Strangely, it was for dreams like these—the simplest dreams of rest, of feeling, of safety—that I first began to look at taxes. Taxes are the tool that makes these dreams of ours possible. Shelter for everyone, food for everyone, taxes ensure public safety. And what about love? Love is given and received. Love is not a solitary act. Love requires people to commune with one another.
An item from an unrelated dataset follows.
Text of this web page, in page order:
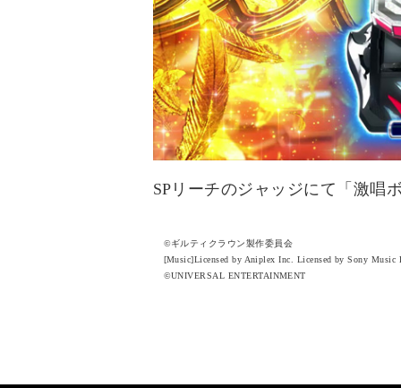
SPリーチのジャッジにて「激唱
©ギルティクラウン製作委員会
[Music]Licensed by Aniplex Inc. Licensed by Sony Music
©UNIVERSAL ENTERTAINMENT

My previous associations with taxes were shame and guilt and trickery. Then I looked at my history with money and public funding in general. Some people have argued that we are a nation of self-interested people. People who only care about themselves. Their own well-being.
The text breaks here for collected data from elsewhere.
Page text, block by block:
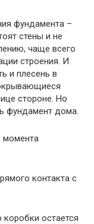
фундамента –
стены и не
чаще всего
строения. И
и плесень в
стороне. Но
фундамент дома.
момента
контакта с
коробки остается
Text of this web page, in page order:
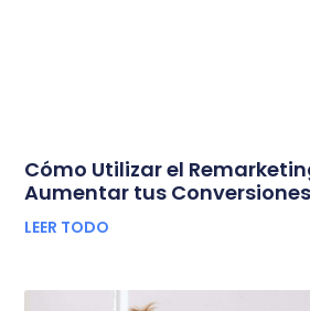
Cómo Utilizar el
Aumentar tus Conversiones
LEER TODO
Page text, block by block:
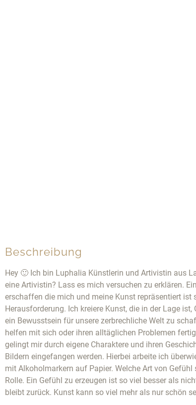
Beschreibung
Hey 🙂 Ich bin Luphalia Künstlerin und Artivistin aus
eine Artivistin? Lass es mich versuchen zu erklären.
erschaffen die mich und meine Kunst repräsentiert ist
Herausforderung. Ich kreiere Kunst, die in der Lage
ein Bewusstsein für unsere zerbrechliche Welt zu
helfen mit sich oder ihren alltäglichen Problemen
gelingt mir durch eigene Charaktere und ihren
Bildern eingefangen werden. Hierbei arbeite ich
mit Alkoholmarkern auf Papier. Welche Art von Gefühl
Rolle. Ein Gefühl zu erzeugen ist so viel besser als
bleibt zurück. Kunst kann so viel mehr als nur schön
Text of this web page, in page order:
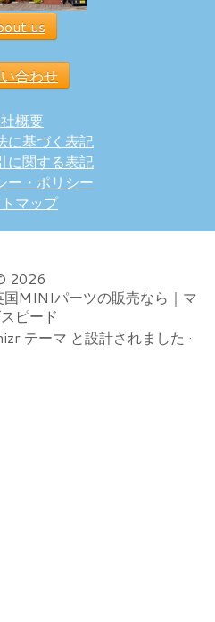
us
合わせ
概要
に基づく表記
に関する表記
ー・ポリシー
マップ
2026
MINIパーツの販売なら｜マ
ピード
テーマ と設計されました ·
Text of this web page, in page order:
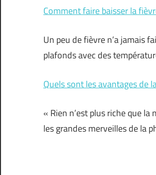
Comment faire baisser la
Un peu de fièvre n’a jamais
plafonds avec des
Quels sont les avantages de
« Rien n’est plus riche que
les grandes merveilles de la
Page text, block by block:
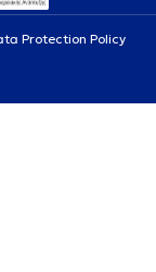
Protection Policy
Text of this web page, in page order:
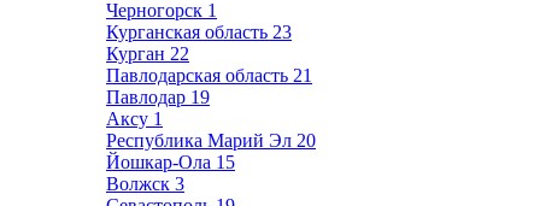
Черногорск 1
Курганская область 23
Курган 22
Павлодарская область 21
Павлодар 19
Аксу 1
Республика Марий Эл 20
Йошкар-Ола 15
Волжск 3
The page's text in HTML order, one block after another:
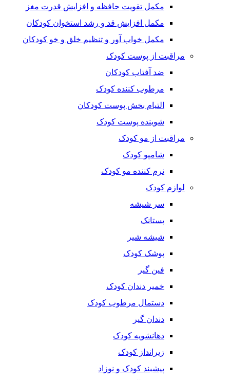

I disagree. I think we are better than that but have been assaulted by the overwhelming personification of Greed….It’s our first lesson in pain.

4. “Tax Hero” (Planet Money, NPR, March 2017)

Despite the stakes of taxation, the act of filing taxes can be unbearably mundane. But there’s a darker side to doing taxes—the poor pay a disproportionate amount to tax preparation firms that gouge them on relatively simple filings. Enter Joseph Bankman, a Stanford tax law professor who thought he’d figured out a simpler way. But as Planet Money reveals, simpler isn’t always better for those who benefit from the current, complex system. His fight for painless filing became a legislative battle—and his opponents were a strange coalition of their own.

5. “Mossack Fonseca: Inside the Firm That Helps the Super-Rich Hide Their Money” (Luke Harding, The Guardian, April 2016)

While your average Joe struggles to pay the tax preparers, there’s a shadowy world of ultra-wealthy corporations and individuals who’ll do anything they can to not pay taxes at all. Last year, the lid on one of these complex tax-avoidance schemes blew open when 11.5 million documents—now known as the Panama Papers—were leaked, revealing inside information on over 200,000 offshore shell corporations that exist to help the one percent sidestep their tax obligations.

The Guardian won a Pulitzer for their groundbreaking investigation of the Panama Papers (Here’s a breakdown of how they got the scoop—and an in-depth podcast that tells the entire sordid story behind their award-winning investigation.) One of their most fascinating stories was about Mossack Fonseca, the Panamanian law firm that helped the rich find tax-friendly parking places for their cash. Harding tells the story of a company that’s part financial services provider, part peddler of international intrigue—one that’s marketed directly to Americans with money to hide.

Mossack Fonseca’s leaked emails reveal the extraordinary measures that some of its well-heeled clients took to keep their financial affairs secret. Especially the Europeans and Americans, who have latterly found themselves under scrutiny from their own governments.

One theme that emerges is anxiety. Wealthy individuals with “undeclared” offshore bank accounts are afraid they might get rumbled.

Another theme is victimhood. The super-rich, it appears, feel they are being unfairly picked on—persecuted even.

6. “Donald Trump Tax Records Show He Could Have Avoided Taxes for Nearly Two Decades, The Times Found” (David Barstow, Susanne Craig, Russ Buettner, and Megan Twohey, The New York Times, October 2016)

What happens when a tax evader is not an average citizen but the President of the United States? Of course, the answer is “we don’t know yet,” because we have no idea what’s in Donald Trump’s personal tax returns. Despite Rachel Maddow’s overhyped scoop on a few pages from Trump’s 2005 return, nobody’s been able to get ahold of what could be the most sought-after documents in modern history. And thus, we don’t know what wealth the President has to brag about—or hide.

After receiving several pages from Trump’s 1995 returns from an anonymous source, Barstow, Craig, Buettner, and Twohey hypothesized that back when he was a mere real estate mogul, the president used a $916 million business loss to cancel out his tax debt for decades. Is it true? Until Trump comes forward with his tax returns, there’s no way to know. But journalists won’t stop piecing the story together—and if the tax march is any indication, citizens won’t stop insisting that he tell the truth about his financial situation.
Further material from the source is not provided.